日帰りの場合には軽量のツェルトを持って行きます。山頂で寒い時にはこれをかぶって暖を取ることもあります。

シェル(雨具でも可)

天気が良さそうな日はソフトシェルを、天気が悪くなりそうな日やアルプスなどの高山ではハードシェルを持って行きます。持っていない場合には雨具でも問題ありませんが、保温性能は落ちるため、その分暖かいダウンなどをあわせて持って行くようにしましょう。

エマージェンシーキット

夏に持って行くものと特に変わりありません。消毒、絆創膏、目薬、包帯、各種薬のほか、ヘッドランプをふたつ入れています。

GPS+モバイルバッテリー

GPSはガーミンのUSBで充電可能なものを持って行きます。私の場合は撮影もするため、モバイルバッテリーは大きめのものを持って行きます。前記の通り、スマホでも代用は可能ですが、その場合、温度管理にはより慎重さが求められます。

小型のストーブ

冬の場合、ストーブは必需品です。110サイズの小型のガス缶か固形燃料のいずれかを持ち歩いています。調理用ではなく、いざという時に水を作るためです。

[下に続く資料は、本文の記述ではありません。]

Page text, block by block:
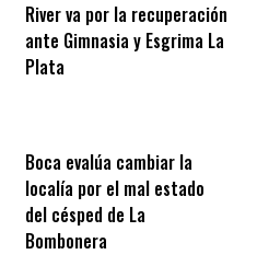
River va por la recuperación
ante Gimnasia y Esgrima La
Plata
Boca evalúa cambiar la
localía por el mal estado
del césped de La
Bombonera
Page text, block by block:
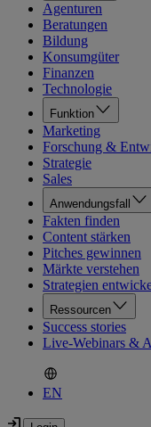
Agenturen
Beratungen
Bildung
Konsumgüter
Finanzen
Technologie
Funktion
Marketing
Forschung &
Strategie
Sales
Anwendungsfall
Fakten finden
Content stärken
Pitches gewinnen
Märkte verstehen
Strategien
Ressourcen
Success stories
Live-Webinars &
EN
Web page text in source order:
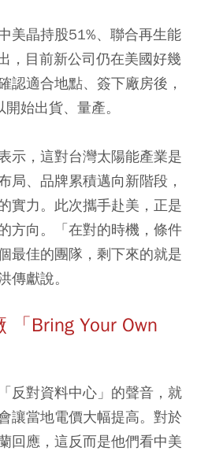
美晶持股51%、聯合再生能
，目前新公司仍在美國好幾
認適合地點、簽下廠房後，
始出貨、量產。
示，這對台灣太陽能產業是
局、品牌累積邁向新階段，
實力。此次攜手赴美，正是
方向。「在對的時機，條件
最佳的團隊，剩下來的就是
傳獻說。
「Bring Your Own
反對資料中心」的聲音，就
讓當地電價大幅提高。對於
回應，這反而是他們看中美
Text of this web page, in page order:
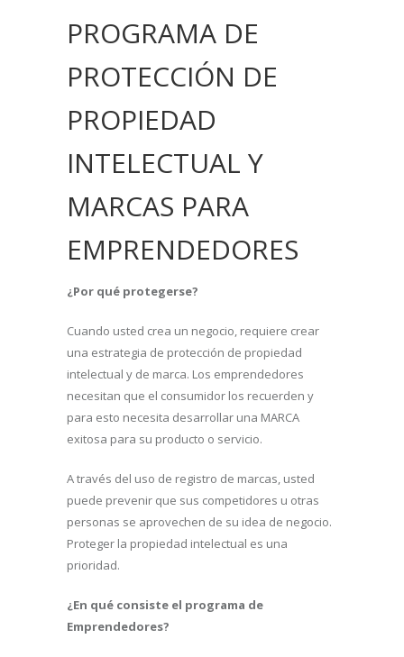
PROGRAMA DE
PROTECCIÓN DE
PROPIEDAD
INTELECTUAL Y
MARCAS PARA
EMPRENDEDORES
¿Por qué protegerse?
Cuando usted crea un negocio, requiere crear
una estrategia de protección de propiedad
intelectual y de marca. Los emprendedores
necesitan que el consumidor los recuerden y
para esto necesita desarrollar una MARCA
exitosa para su producto o servicio.
A través del uso de registro de marcas, usted
puede prevenir que sus competidores u otras
personas se aprovechen de su idea de negocio.
Proteger la propiedad intelectual es una
prioridad.
¿En qué consiste el programa de
Emprendedores?

ちなみに、冬山の場合、山頂でコンビニの冷凍鍋焼きうどんなどを調理するのもおすすめです。その場合は通常のサイズのストーブを持って行っています。溶けることもなく山頂まで持ち運べます。山頂であたたかい汁物を食べる瞬間は至福です。

おやつと予備の食料

ソイジョイなどのエナジーバーを5-6本、おかし・カップスープ等適量、リフィルタイプのカップ麺を1つ程度は持って行くようにしています。これだけあると1日か2日ビパークになってもまったく問題ありません。

ストック

夏はストックを使用しない人であっても冬は必ず持って行くべきだと思います。雪が深い場合や凍結している場合でも、転倒を防ぎやすく、雪で見えないところを探るのにも使用できます。また、地味に使う場面が枝に積もった雪を落とす様な場面です。少し遠くからはたけるため、濡れることなく安全に雪が落とせます。

車がないと厳しい

唯一悩ましいのが、冬の場合、交通のアクセスが著しく悪くなるという点だと思います。バスや電車で登山する人は行ける山がだいぶ限られてくると思います。関東であれば秩父や奥多摩あたりは冬でも電車でアクセスしやすくオススメです。

Comments are closed.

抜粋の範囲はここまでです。